IAN "LEMMY" Kilminster is hardly your average fiftysomething. The man who once admitted, "My favourite drug is speed. It's not good for most people but my metabolism seems to have adjusted" is still up there leading Motorhead, the band that has based its career on being louder and faster and harder than any other. He certainly inspires devotion from those who speak the International Language of Loud. One man is yelling "Lemmy!! I lovvv you!!! Rock and roooolllll!!" Despite the temptation to say, "He can't hear you, mate", he's right. It is rock'n'roll. Crude, blunt, reduced to its absolute base elements, but identifiable.
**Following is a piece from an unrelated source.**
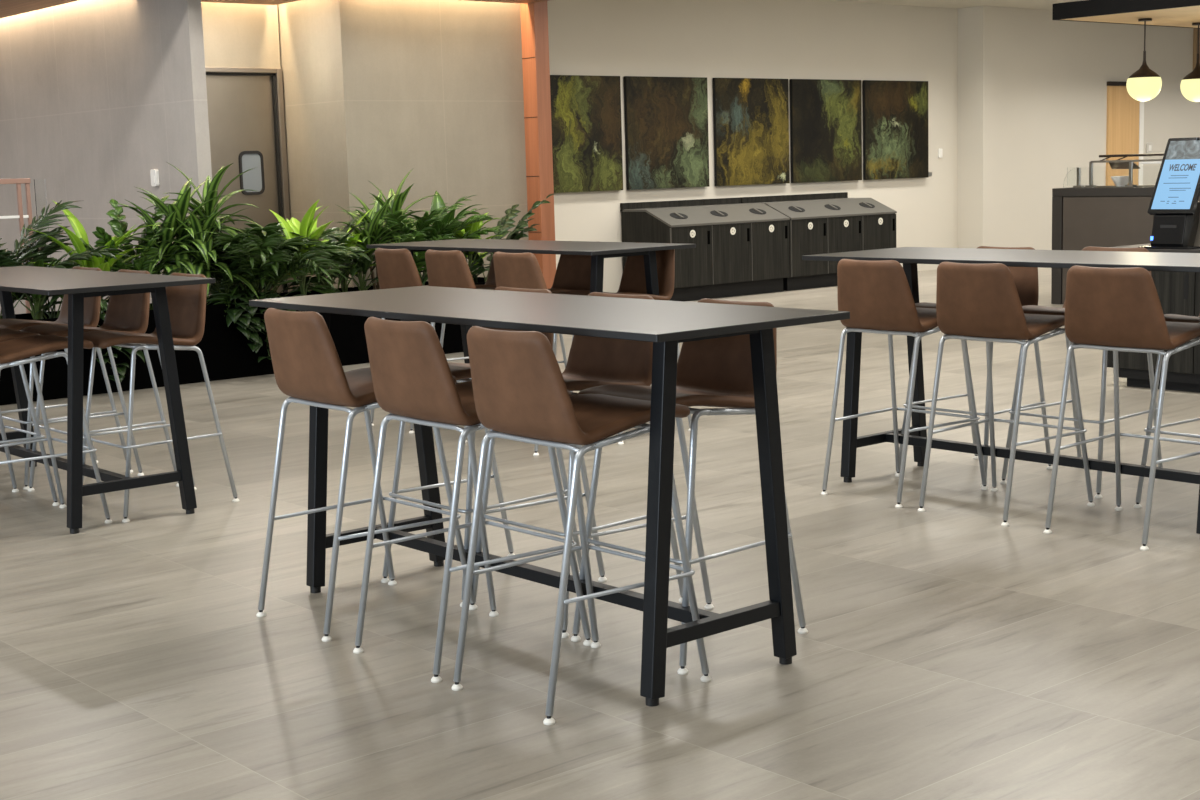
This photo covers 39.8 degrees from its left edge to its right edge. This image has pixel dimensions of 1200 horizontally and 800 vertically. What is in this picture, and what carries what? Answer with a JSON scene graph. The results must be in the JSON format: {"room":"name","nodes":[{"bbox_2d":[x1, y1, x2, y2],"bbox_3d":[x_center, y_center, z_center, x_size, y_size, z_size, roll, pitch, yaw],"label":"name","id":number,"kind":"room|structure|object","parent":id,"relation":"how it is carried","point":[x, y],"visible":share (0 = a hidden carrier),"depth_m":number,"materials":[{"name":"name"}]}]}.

Two decades after its formation Motorhead can still fill respectable London halls, possibly with the same audience as when it was at its commercial peak. Beloved by both punks and headbangers for their brutal power and speed, they remain reassuringly timeless, heavy as ever, breathtakingly loud, and surprisingly precise once you've adjusted to the pain. So very metal that dry ice billows across the stage while the road crew is at work, it's a solid, ballad-free zone for an hour and a half. From the unfeasibly fast "Bomber" to the immortal "Ace of Spades", nothing overstays its welcome, and there's not a hint of unnecessary musicianly noodling. Lemmy is a unique stylist, churning huge power chords from his bass, and still wearing tight hipsters with studs up the seams. The guitarist Phil Campbell, who does a fine impression of a California dude for a man born in Pontypridd, and the awesome drummer Mikkey Dee, match him manfully.
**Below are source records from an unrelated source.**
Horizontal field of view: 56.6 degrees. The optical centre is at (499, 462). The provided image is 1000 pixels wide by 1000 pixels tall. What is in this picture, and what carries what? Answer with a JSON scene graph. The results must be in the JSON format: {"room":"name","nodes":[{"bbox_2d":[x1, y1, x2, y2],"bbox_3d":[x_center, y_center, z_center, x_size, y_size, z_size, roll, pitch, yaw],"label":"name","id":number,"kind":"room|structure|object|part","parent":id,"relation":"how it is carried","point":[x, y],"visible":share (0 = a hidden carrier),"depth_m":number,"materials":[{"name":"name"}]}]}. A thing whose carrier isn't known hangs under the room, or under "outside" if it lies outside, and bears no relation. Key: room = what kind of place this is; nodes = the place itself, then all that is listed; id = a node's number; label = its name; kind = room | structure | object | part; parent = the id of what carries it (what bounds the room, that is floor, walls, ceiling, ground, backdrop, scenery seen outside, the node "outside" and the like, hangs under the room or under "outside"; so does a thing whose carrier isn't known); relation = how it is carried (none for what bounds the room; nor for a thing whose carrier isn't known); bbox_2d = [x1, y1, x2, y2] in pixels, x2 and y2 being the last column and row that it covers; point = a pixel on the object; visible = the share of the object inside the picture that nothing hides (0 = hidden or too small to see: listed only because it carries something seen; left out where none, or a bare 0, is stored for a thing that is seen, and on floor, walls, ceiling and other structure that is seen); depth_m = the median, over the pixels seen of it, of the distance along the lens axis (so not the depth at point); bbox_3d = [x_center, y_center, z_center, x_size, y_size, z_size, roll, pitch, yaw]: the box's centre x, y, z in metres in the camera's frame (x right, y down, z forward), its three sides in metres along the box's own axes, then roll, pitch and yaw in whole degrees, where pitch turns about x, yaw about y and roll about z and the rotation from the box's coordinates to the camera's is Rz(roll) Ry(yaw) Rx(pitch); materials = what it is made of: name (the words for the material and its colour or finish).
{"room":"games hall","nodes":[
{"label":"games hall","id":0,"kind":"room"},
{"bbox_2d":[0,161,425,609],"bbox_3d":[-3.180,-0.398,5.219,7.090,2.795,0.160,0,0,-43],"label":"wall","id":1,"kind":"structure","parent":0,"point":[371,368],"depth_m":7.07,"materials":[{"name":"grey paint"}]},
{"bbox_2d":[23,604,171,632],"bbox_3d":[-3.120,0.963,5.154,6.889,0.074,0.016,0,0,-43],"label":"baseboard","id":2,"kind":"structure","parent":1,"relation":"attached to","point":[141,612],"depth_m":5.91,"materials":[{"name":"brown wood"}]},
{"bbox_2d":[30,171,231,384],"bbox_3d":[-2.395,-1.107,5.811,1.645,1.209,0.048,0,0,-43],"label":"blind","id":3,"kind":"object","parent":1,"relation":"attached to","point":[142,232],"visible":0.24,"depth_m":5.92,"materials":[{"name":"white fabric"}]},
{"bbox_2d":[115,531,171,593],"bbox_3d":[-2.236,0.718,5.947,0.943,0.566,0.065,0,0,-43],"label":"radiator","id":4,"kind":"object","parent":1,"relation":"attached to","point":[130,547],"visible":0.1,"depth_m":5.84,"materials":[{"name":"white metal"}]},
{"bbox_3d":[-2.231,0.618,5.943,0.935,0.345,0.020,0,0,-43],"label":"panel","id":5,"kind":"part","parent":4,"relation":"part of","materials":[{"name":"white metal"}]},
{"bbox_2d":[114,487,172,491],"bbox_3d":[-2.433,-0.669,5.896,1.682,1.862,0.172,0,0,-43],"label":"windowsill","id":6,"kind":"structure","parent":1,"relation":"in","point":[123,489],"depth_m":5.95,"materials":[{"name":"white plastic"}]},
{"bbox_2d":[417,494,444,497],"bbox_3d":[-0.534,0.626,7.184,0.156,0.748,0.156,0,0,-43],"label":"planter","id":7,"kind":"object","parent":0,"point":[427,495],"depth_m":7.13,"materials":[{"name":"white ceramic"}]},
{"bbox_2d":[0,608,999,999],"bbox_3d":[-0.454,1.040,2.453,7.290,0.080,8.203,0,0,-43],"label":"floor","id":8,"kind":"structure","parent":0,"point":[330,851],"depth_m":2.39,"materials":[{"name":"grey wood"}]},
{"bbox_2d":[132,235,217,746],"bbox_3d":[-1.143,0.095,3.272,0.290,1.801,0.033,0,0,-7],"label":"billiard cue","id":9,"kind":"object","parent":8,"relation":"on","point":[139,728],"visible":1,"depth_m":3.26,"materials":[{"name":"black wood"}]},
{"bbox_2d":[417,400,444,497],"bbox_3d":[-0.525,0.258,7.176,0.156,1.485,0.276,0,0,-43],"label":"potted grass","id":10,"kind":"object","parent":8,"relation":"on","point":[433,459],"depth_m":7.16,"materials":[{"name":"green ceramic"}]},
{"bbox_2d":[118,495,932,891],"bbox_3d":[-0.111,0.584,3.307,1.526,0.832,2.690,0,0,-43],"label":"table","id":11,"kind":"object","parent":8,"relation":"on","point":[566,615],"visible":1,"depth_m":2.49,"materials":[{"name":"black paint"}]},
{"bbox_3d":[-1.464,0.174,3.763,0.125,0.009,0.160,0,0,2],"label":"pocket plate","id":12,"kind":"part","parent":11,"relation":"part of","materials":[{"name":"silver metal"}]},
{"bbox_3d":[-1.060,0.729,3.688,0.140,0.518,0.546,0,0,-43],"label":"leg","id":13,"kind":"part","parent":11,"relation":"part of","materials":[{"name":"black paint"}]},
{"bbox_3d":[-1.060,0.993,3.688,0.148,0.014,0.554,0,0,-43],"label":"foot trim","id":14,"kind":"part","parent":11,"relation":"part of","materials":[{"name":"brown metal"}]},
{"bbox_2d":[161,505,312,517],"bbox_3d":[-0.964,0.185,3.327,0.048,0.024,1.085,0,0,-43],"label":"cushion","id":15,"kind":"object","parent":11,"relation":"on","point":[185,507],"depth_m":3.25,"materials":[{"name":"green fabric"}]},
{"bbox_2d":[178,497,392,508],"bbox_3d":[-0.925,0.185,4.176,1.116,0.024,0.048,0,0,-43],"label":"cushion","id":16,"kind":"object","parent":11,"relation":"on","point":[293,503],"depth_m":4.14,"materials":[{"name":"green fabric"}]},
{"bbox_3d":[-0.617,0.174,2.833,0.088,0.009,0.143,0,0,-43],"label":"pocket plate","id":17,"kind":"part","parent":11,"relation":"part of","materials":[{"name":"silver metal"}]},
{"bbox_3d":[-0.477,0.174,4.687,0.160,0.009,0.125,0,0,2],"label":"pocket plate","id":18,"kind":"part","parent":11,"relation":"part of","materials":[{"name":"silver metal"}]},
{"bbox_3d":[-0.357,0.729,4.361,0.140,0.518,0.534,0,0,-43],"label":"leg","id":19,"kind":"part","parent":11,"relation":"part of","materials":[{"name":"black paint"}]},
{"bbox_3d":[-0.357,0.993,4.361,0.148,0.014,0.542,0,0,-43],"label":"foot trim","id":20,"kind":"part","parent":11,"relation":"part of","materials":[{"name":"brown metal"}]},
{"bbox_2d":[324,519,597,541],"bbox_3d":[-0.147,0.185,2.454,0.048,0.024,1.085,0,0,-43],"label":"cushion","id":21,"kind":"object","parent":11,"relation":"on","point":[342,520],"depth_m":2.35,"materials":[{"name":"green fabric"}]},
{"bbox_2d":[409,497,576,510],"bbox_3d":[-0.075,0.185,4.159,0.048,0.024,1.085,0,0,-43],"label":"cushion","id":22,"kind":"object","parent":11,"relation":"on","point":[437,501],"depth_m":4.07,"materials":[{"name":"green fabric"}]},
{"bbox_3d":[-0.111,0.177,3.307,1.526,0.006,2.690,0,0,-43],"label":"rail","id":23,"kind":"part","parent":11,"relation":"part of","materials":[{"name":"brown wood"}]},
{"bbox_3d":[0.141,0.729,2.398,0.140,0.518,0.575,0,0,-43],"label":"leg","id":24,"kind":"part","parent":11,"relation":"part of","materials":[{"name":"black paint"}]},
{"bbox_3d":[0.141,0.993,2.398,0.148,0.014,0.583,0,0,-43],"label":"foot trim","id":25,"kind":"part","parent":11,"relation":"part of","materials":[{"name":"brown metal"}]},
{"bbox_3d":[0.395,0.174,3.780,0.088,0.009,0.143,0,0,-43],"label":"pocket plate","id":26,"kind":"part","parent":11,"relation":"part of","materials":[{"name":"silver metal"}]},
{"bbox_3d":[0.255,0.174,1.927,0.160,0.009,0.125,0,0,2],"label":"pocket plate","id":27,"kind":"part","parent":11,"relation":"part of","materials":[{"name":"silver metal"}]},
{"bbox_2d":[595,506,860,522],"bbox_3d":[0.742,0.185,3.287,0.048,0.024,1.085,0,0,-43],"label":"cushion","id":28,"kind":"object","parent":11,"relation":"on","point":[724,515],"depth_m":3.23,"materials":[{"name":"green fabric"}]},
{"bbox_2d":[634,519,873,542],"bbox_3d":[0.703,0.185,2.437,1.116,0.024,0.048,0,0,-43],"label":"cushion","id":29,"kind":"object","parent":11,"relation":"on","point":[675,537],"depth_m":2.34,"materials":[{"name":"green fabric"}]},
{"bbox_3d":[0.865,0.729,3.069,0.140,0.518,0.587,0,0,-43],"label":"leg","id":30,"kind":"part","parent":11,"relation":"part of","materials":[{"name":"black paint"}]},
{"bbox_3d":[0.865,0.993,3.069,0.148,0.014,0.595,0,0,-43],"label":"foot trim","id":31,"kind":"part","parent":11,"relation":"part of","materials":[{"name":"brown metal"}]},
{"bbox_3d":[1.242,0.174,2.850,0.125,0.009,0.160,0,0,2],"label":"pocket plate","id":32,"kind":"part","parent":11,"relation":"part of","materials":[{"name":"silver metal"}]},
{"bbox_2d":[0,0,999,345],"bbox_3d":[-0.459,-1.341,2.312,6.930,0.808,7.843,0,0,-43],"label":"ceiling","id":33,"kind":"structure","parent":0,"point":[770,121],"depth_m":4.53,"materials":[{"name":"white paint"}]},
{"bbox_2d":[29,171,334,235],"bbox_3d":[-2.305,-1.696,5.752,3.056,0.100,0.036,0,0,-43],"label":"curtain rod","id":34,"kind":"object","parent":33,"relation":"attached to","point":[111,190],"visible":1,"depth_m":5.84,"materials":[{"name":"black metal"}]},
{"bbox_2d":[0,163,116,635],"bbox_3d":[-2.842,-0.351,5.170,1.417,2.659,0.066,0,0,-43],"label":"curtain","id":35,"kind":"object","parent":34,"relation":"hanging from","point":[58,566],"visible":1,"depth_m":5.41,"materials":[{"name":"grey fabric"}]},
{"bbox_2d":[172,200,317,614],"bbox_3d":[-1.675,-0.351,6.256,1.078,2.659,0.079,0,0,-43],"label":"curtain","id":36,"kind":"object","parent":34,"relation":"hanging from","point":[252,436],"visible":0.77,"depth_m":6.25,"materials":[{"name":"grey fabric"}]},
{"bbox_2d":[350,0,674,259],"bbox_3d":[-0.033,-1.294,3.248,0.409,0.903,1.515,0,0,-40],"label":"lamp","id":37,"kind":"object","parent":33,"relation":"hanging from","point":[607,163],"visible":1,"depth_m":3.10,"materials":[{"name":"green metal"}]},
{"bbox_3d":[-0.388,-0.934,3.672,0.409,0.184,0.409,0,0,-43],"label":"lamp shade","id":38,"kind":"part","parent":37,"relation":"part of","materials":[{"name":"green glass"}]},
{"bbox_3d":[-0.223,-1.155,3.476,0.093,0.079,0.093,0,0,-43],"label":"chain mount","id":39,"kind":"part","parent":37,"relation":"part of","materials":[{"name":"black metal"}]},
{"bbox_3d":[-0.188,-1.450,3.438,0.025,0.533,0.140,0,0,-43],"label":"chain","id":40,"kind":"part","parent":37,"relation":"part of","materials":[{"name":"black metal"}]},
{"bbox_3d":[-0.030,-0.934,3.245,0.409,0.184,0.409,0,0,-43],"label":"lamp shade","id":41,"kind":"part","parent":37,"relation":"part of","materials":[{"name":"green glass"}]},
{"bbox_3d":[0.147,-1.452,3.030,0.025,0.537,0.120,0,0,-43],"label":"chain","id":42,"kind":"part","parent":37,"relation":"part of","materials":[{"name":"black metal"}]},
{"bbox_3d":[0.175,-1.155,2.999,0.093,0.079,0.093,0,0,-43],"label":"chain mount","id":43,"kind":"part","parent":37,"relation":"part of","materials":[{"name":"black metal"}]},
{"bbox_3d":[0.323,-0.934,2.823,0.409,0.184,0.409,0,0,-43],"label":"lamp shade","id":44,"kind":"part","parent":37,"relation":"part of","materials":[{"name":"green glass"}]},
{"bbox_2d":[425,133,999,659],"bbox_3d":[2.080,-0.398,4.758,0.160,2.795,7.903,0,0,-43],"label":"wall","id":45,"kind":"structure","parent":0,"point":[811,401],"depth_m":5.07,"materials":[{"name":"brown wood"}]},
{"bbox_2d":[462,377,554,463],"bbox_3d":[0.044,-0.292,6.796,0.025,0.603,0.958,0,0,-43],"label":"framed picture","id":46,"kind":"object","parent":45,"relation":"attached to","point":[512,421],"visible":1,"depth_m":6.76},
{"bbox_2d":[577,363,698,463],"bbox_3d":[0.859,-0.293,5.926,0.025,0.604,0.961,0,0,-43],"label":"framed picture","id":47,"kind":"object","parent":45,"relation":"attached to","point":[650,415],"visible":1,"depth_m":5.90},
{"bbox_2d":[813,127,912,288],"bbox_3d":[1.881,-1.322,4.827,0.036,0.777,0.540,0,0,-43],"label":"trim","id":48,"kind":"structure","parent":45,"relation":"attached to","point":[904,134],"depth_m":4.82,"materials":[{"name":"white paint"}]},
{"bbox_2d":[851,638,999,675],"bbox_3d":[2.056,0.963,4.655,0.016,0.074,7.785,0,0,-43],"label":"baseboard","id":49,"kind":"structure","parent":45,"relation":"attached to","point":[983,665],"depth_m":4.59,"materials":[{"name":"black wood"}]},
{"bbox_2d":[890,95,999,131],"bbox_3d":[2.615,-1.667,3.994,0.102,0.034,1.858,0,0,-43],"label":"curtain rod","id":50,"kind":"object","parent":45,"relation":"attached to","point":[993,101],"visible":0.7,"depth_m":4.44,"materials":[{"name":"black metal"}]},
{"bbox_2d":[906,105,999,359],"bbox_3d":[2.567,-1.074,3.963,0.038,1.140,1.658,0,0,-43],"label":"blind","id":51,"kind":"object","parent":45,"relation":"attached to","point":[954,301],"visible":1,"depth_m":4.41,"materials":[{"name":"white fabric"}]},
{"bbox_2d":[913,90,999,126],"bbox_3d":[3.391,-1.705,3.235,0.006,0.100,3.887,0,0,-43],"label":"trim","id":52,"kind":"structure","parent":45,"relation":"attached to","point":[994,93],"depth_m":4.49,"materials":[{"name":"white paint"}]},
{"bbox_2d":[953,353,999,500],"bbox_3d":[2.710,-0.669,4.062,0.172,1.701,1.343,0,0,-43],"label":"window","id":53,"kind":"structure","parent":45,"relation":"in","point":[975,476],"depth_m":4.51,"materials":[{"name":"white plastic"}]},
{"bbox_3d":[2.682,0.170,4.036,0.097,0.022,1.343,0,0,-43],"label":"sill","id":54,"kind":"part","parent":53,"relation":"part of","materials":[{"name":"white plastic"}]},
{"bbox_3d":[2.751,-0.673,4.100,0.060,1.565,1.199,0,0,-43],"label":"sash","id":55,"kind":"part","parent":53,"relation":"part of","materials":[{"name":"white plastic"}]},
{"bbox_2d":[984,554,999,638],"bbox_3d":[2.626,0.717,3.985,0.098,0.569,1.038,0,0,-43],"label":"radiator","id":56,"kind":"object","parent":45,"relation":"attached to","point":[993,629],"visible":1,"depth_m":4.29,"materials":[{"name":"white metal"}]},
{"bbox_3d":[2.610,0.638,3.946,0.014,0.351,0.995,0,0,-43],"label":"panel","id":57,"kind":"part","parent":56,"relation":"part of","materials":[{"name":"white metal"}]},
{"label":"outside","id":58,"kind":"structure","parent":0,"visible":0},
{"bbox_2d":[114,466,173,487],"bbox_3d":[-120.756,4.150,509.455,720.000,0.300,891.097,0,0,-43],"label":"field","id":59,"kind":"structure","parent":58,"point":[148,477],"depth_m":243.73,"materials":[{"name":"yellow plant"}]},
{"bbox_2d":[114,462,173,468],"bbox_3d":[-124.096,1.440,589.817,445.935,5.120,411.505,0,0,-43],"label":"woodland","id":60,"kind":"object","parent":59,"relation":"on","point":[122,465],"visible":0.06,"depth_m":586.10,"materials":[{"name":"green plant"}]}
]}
Lemmy's bark sometimes gets lost in the murky racket, but songs such as "Too Much Too Soon", "You Know Me" and "Killed By Death" are all catchy and concise three-minute pop songs at heart.

But no one comes to see Motorhead for the songwriting. They come to be blown away. Perhaps you could make a spurious argument that in an age where traditional industries no longer exist people want to experience a controlled environment as noisy as a blast furnace. Or, they might be like the fence-builders in Magnus Mills's novel The Restraint of Beasts, who listen to hard rock tapes in a pick-up truck.

At an age when he should be impressing his grandchildren with how he was once Jimi Hendrix's roadie, Lemmy is still living it large. Truly these are the parents our parents warned us about.